**What this task involves:** Starting at the line that contains "Page text, block", return every line through the end of the data exactly, without pictures.

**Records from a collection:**

━━━━━━━━━━━━━━━━━━━━━━━━━━━━━━

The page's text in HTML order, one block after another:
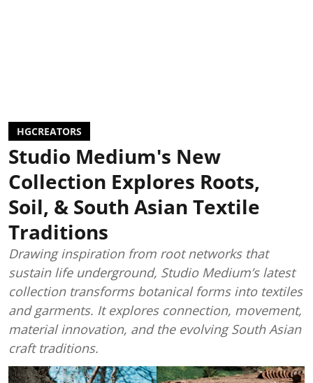
HGCREATORS
Studio Medium's New
Collection Explores Roots,
Soil, & South Asian Textile
Traditions
Drawing inspiration from root networks that
sustain life underground, Studio Medium’s latest
collection transforms botanical forms into textiles
and garments. It explores connection, movement,
material innovation, and the evolving South Asian
craft traditions.
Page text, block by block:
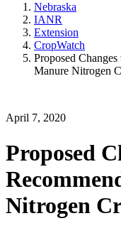
Nebraska
IANR
Extension
CropWatch
Proposed
Manure Nitrogen
April 7, 2020
Proposed
Nitrogen
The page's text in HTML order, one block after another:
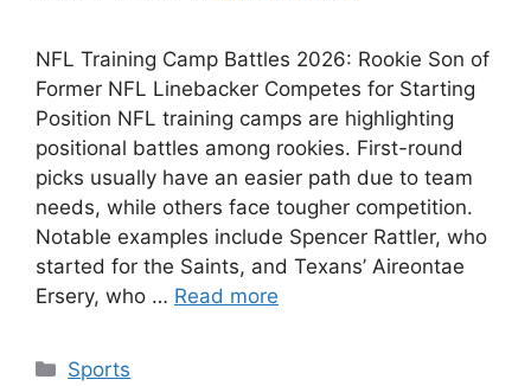
NFL Training Camp Battles 2026: Rookie Son of
Former NFL Linebacker Competes for Starting
Position NFL training camps are highlighting
positional battles among rookies. First-round
picks usually have an easier path due to team
needs, while others face tougher competition.
Notable examples include Spencer Rattler, who
started for the Saints, and Texans’ Aireontae
Ersery, who … Read more
Categories
Sports
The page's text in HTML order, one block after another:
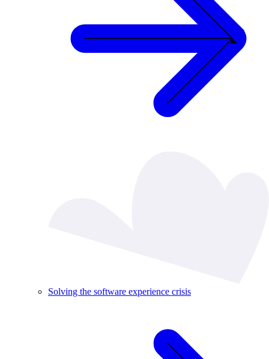
Solving the software experience crisis

━━━━━━━━━━━━━━━━━━━━━━━━━━━━━━

**Solution to this problem:**
Page text, block by block:
Nebraska
IANR
Extension
CropWatch
Proposed
Manure Nitrogen
April 7, 2020
Proposed
Nitrogen
The page's text in HTML order, one block after another:
NFL Training Camp Battles 2026: Rookie Son of
Former NFL Linebacker Competes for Starting
Position NFL training camps are highlighting
positional battles among rookies. First-round
picks usually have an easier path due to team
needs, while others face tougher competition.
Notable examples include Spencer Rattler, who
started for the Saints, and Texans’ Aireontae
Ersery, who … Read more
Categories
Sports
The page's text in HTML order, one block after another:
Solving the software experience crisis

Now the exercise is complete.